PROBLEM TO WORK ON: Below are several entries. Transcribe exactly those lines that fall from the one with "The biologist Michael" through the one with "scale-free and built", end lines included.

DATA EXCERPTS:
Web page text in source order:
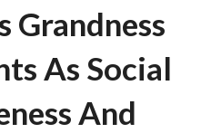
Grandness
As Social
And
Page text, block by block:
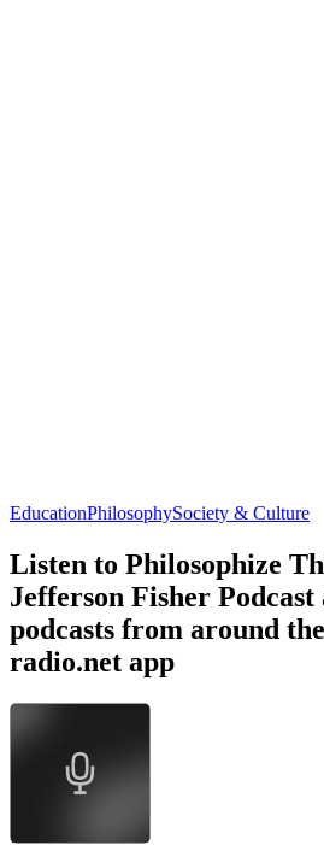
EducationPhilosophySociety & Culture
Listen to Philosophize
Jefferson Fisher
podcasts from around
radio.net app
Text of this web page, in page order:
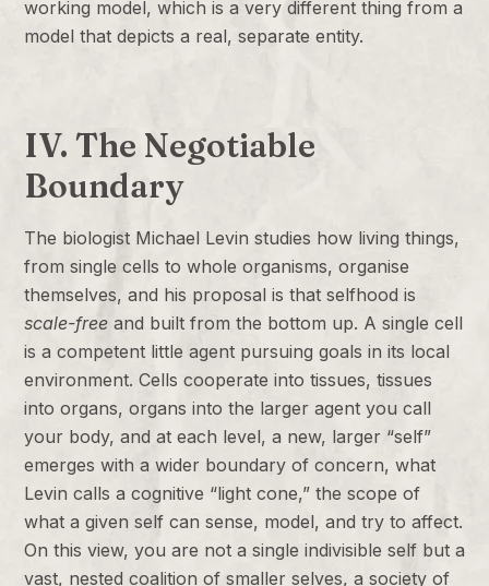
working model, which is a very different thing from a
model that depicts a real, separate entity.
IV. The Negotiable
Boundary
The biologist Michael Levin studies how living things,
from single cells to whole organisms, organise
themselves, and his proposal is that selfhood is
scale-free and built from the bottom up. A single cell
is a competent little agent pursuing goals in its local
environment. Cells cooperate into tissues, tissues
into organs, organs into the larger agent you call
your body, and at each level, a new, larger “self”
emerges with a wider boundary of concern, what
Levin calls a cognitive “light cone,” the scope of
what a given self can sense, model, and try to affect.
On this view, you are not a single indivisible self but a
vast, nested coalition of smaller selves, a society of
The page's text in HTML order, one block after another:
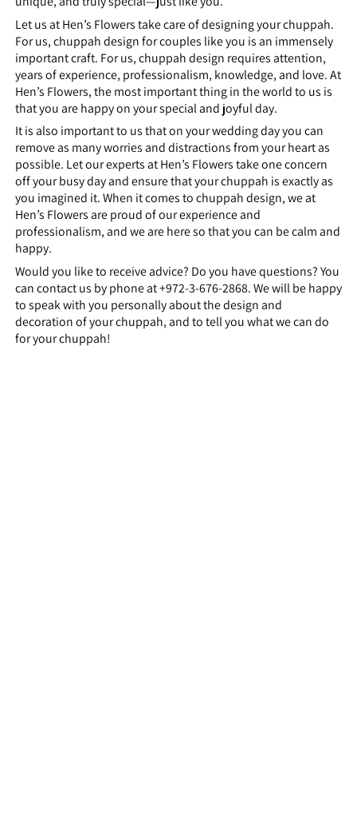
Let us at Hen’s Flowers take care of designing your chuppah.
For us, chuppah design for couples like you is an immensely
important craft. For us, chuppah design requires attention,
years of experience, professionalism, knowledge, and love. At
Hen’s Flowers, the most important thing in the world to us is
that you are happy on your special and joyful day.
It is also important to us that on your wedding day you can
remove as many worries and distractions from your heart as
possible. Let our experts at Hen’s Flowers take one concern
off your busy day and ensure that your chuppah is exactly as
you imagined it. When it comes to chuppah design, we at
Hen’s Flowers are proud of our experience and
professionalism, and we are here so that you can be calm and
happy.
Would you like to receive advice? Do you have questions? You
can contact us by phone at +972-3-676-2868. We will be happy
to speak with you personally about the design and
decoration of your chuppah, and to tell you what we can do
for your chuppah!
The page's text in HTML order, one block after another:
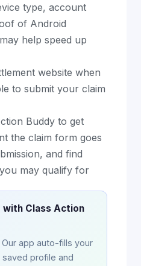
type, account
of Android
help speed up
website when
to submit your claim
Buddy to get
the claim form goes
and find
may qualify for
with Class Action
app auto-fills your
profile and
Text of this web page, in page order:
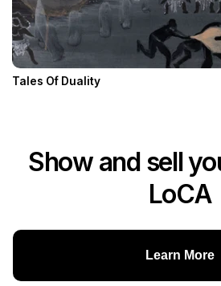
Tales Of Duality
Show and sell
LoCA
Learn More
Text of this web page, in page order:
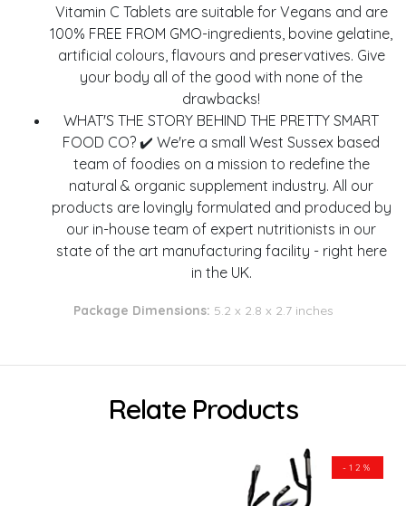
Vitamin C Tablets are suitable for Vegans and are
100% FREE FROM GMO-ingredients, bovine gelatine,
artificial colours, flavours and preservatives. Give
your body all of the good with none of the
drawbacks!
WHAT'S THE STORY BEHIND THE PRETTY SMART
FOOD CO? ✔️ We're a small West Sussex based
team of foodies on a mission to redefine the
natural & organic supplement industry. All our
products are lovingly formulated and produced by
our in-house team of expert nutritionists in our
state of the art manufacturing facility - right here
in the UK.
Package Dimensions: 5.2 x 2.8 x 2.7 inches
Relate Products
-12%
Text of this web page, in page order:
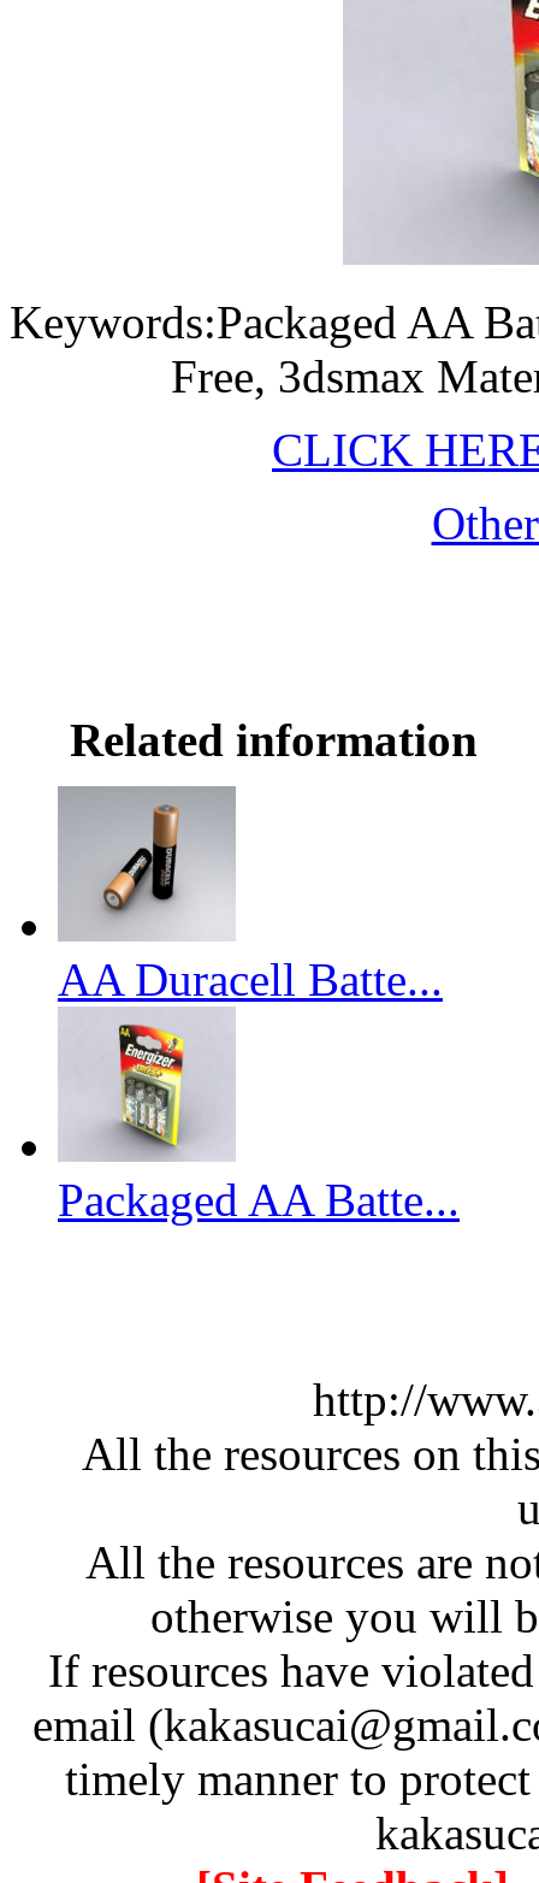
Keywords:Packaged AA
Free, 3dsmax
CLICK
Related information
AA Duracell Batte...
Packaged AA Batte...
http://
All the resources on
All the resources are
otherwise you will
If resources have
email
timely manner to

EXPECTED ANSWER:
The biologist Michael Levin studies how living things,
from single cells to whole organisms, organise
themselves, and his proposal is that selfhood is
scale-free and built from the bottom up. A single cell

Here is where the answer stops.